──────── Data shown ────────

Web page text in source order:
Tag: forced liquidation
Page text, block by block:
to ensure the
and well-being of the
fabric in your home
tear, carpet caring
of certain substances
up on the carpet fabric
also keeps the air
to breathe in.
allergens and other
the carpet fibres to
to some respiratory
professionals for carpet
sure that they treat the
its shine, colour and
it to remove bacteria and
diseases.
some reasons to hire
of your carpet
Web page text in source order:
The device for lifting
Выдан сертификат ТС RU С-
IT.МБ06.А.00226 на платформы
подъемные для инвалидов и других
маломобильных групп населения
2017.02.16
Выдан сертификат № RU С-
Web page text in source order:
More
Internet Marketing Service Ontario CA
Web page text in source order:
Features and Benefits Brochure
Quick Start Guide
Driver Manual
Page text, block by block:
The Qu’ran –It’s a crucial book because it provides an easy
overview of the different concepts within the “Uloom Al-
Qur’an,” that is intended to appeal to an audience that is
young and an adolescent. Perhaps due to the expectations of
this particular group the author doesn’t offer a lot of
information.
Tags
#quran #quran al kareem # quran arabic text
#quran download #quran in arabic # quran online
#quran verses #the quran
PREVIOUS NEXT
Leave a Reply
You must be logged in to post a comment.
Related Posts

────────

# Task directions:
Retype the whole listing, matching it exactly.

# Answer:
Web page text in source order:
Tag: forced liquidation
Page text, block by block:
to ensure the
and well-being of the
fabric in your home
tear, carpet caring
of certain substances
up on the carpet fabric
also keeps the air
to breathe in.
allergens and other
the carpet fibres to
to some respiratory
professionals for carpet
sure that they treat the
its shine, colour and
it to remove bacteria and
diseases.
some reasons to hire
of your carpet
Web page text in source order:
The device for lifting
Выдан сертификат ТС RU С-
IT.МБ06.А.00226 на платформы
подъемные для инвалидов и других
маломобильных групп населения
2017.02.16
Выдан сертификат № RU С-
Web page text in source order:
More
Internet Marketing Service Ontario CA
Web page text in source order:
Features and Benefits Brochure
Quick Start Guide
Driver Manual
Page text, block by block:
The Qu’ran –It’s a crucial book because it provides an easy
overview of the different concepts within the “Uloom Al-
Qur’an,” that is intended to appeal to an audience that is
young and an adolescent. Perhaps due to the expectations of
this particular group the author doesn’t offer a lot of
information.
Tags
#quran #quran al kareem # quran arabic text
#quran download #quran in arabic # quran online
#quran verses #the quran
PREVIOUS NEXT
Leave a Reply
You must be logged in to post a comment.
Related Posts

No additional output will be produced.